And we’re jazzed. Reports from the farms are glowing. Strata is growing like a weed, which makes sense botanically if not herbally. All of which means we should see a substantial bump in the yields above the stunning average of around 2,000 pounds an acre last season.
Until the 2017 harvest in September, Worthy will be offering Strata IPA as a draft only treat. If you can’t find Strata IPA on tap, ask your bartender to contact us, or click here for a list of where it’s currently pouring.
In September, we’ll put Strata IPA in a 22 ounce bottle. Check out the label above. What do you think? A cross between Jimi Hendrix’s electric day glow and the hand drawn musings of counter culture icon Robert Crumb? We love the purple haze pop and the concert lights glow and the phantasmagoric layering.
After we big bottle Strata IPA, then what? Are we going to can it? We’ll have to wait and see. Indie Hops this spring planted another 60 acres in the Willamette Valley so the future certainly looks bright for all concerned – the farmers, the brewers, the insatiable ‘give me the latest greatest” hop heads and your basic beer lovers.
Let us know what you think about Strata IPA. Strata is a pioneering hop – it’s the first new hop to emerge from the OSU-Indie Hops breeding program, and it’s the first independently owned hop ever designed, tested and grown in Oregon. Want to support Oregon hop research, Oregon hop farmers, and Oregon real craft breweries? Drink Worthy!
Watching the weeds grow.
Tue, 25 Apr 2017 18:55:00
It pays to be prudent, if not skeptical. Is this beer really that good? Does the new hop really make a difference? Will beer lovers really love it?
Worthy has been working closely with our friends at Oregon State University and Indie Hops on pilot brewing with their new hop, X-331, which IH is naming “Strata.” This is the new open-pollinated Perle with the tropical, terpiffic, multi-layered flavor profile that’s been generating a bit of buzz recently.
So, is it any good? The judges for the 2017 Oregon Beer Awards recently thought so, awarding Worthy’s StrataSphere IPA a gold medal in the Sessionable Hoppy IPA category.
That’s great, and we are grateful. Our brewers enjoyed brewing with this strange hop. It’s high oil content, dual purpose bittering level (12% alpha) and tropical aroma with a whiff of earthy dankness presented many toys to play with.
“The level of tropical fruit aroma this hop throws off was not evident during the onsite sensory evaluation, where a lot more of the dankness and spicyness powered through.
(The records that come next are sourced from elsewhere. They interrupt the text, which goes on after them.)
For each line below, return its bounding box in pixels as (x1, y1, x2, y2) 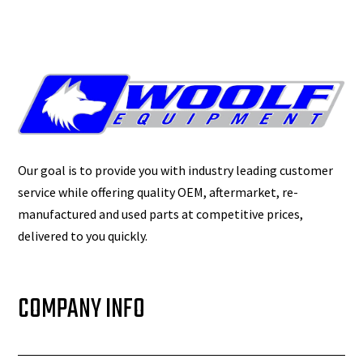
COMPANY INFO (18, 289, 146, 331)
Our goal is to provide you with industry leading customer (18, 162, 334, 179)
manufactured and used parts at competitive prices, (18, 206, 304, 223)
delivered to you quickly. (18, 228, 148, 245)
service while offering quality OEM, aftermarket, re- (18, 184, 299, 201)
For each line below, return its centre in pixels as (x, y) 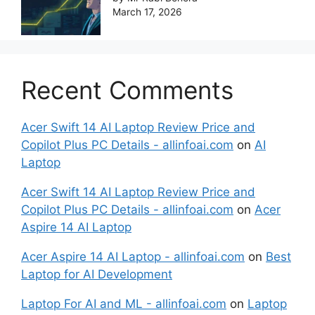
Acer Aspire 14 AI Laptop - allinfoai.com (133, 256)
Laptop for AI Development (97, 274)
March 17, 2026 (147, 12)
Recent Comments (127, 90)
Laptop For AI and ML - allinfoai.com (124, 303)
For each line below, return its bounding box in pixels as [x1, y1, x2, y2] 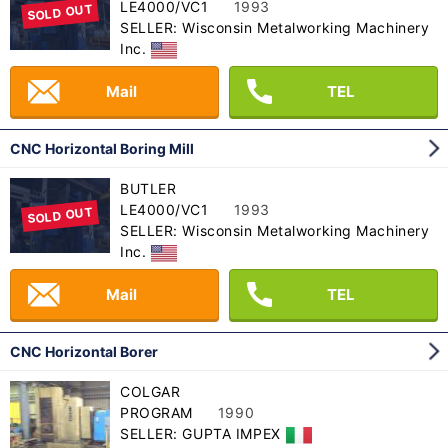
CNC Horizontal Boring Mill [10, 140, 194, 158]
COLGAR [120, 383, 181, 401]
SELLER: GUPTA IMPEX [120, 425, 281, 443]
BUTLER [120, 180, 177, 198]
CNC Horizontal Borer [10, 343, 158, 361]
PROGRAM [120, 404, 193, 422]
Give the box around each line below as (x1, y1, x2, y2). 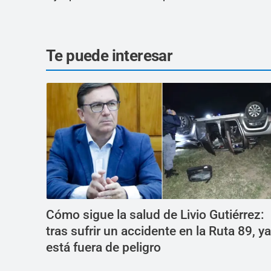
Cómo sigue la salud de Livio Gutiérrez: (46, 207, 264, 223)
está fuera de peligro (46, 240, 161, 255)
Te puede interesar (46, 47, 173, 65)
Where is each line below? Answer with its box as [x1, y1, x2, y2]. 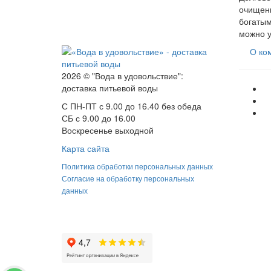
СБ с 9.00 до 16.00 [62, 112, 135, 125]
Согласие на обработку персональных [62, 173, 194, 184]
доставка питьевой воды [62, 82, 158, 94]
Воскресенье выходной [62, 124, 154, 137]
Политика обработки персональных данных [62, 161, 213, 172]
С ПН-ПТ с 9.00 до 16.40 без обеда [62, 100, 201, 113]
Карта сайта [62, 142, 109, 155]
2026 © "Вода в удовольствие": [62, 70, 183, 82]
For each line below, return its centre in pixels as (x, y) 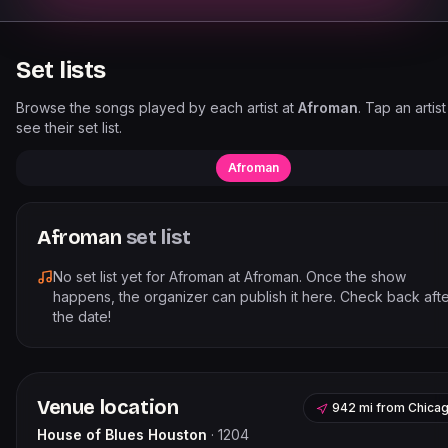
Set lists (61, 70)
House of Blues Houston (122, 434)
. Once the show (352, 276)
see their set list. (69, 127)
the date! (82, 316)
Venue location (108, 407)
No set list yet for (111, 276)
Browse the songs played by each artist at (157, 107)
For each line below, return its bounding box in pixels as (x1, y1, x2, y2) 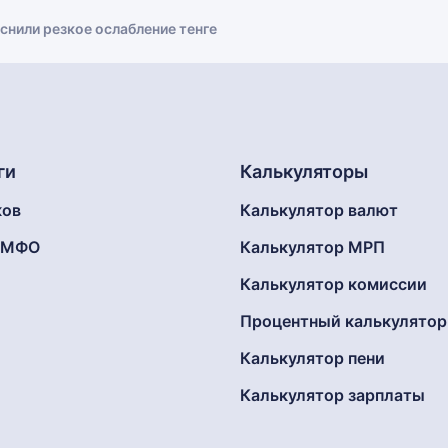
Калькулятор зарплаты (240, 385, 425, 405)
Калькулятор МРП (240, 237, 385, 257)
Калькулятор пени (240, 348, 385, 368)
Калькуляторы (240, 161, 368, 182)
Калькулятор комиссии (240, 274, 427, 294)
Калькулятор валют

The brewing trials provided a whole different experience — in the kettle and tanks, the hop’s tropical flavors just gushed out.”
“Kudos to Indie Hops and OSU for taking this strange hop beyond the rub. Without the hop teas and pilot brews, we never would have guessed it’s great potential. Thanks for allowing us brewers an opportunity to fully experience these experimental hop varieties in real-world scenarios.”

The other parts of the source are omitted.